子どものための教育学

 

実践編(☆:著者 T:教師 C:子ども P:親)

 

10 正解は100点、間違えたら200点・2

 

☆少しややこしい展開になってしまいました。実際に筆算で計算してみるとわかりや 

 すいと思います。

 

 いずれにしても、もし初めに『Cさん』が『145です』と答えを出していたとしたら、C2からC6までの意見が出されることはなく、足し算の筆算がよく理解できていないかもしれない他の子どもたちは、よくわからずに進んでしまったかもしれません。

 

 ところが、Cさんが、間違いを恐れずに、間違った意見を言った勇気のおかげで、みんなが一生懸命考えることができたのです。

 

 どうしたら正しい答えになるでしょうではなく、どうしたらこの間違えた答えになるのでしょうと考えるため、「間違えたらどうしよう」という不安な気持ちはなくなります。また間違えた子も、自分のおかげで、みんながたくさん意見を言えたということになり、自分の意見が役立ったということから、間違える不安は消えることになります。

 

 もちろんだからといって、わざと間違えることは、いけないということはルールにしておかなくてはいけません。

 

 そのうえで、間違った意見が出たときには、どう考えたら間違えた意見にたどり着くのかを、みんなで考え合うとき、発表する子どもも増えていくのです。

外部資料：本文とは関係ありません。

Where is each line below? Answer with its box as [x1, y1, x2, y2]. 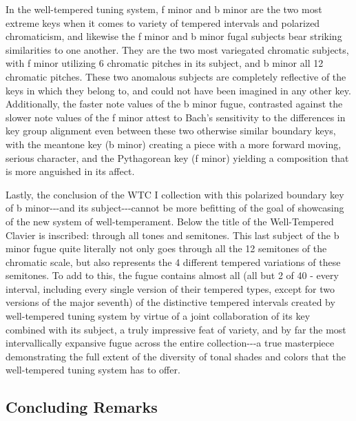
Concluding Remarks [6, 396, 158, 418]
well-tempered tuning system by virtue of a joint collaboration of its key [6, 309, 311, 323]
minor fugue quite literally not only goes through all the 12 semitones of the [6, 241, 327, 256]
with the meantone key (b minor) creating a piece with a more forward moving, [6, 136, 342, 151]
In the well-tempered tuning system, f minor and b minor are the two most [6, 2, 322, 16]
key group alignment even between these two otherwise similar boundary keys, [6, 123, 336, 138]
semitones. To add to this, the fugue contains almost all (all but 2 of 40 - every [6, 268, 339, 283]
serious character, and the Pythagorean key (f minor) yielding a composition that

(実話を元に書きました)

 

「教室はまちがうところだ」という蒔田晋治さんの有名な詩があります。

 

 この詩の一部を子どもたちに訴えて、手を挙げさせようとしている先生も多いようです。

 

 それは、授業では手を挙げて意見を言わなくてはいけないという、幻想から来ているのではないかと思われます。

 

 蒔田晋治さんが、訴えたいことは、「意見を言わなくてはいけない」ということではなく

 

「まちがうことをおそれちゃいけない まちがったものをワラッちゃいけない まちがった意見を、まちがった答えを ああじゃあないか こうじゃあないかと みんなで出しあい 言い合うなかでだ ほんとのものを見つけていくのだ そうしてみんなで伸びていくのだ」

 

ということです。

 

「ほんとうのものを見つける」「みんなで伸びていく」ここに目的があるのですが、どうも教育現場の先生方は、自分の授業をきれいに見せたいようで、そのためには、たくさんの子どもに手を挙げさせようと血眼になっているようです。手を挙げさせることが目的になってしまっているのです。

 

 別に、手を挙げなくてもいいのです。友だちの意見を1つも漏らさずすっかり聞いて、その上に自分の考えを持っていけばいいのです。そして、ちょっと言ってみようかなと思ったら、言ってみればいいのです。

 

 そして、先生が失敗から本気で学べることを意識して、人の失敗を馬鹿にしたりしないクラスが作られていけば、自然に発表する子は増えます。

 

 だって失敗した方が得点がいいのですから、どんどん言わなければ損です。

 

 人は、生まれたときには、歩くことすらできませんでした。ところが、何度も転んでは歩く練習をして、やっと歩けるようになるのです。転ぶということは失敗するということです。

 

 何度も片言でおかしな声を発しながらやっと話せるようになっていきます。おかしな言葉は、間違った言葉を言っていることになります。

 

 失敗をしながら成長してきているのです。

 

 ですから、正解は100点かもしれませんが、失敗はそれよりもっと得点が高いのです。

 

 有名なエジソンの話でも、エジソンは電球を作るまでに何千回も失敗しているのです。

 

 私は、先生方に、失敗させる授業を作りましょうと訴えたいと思います。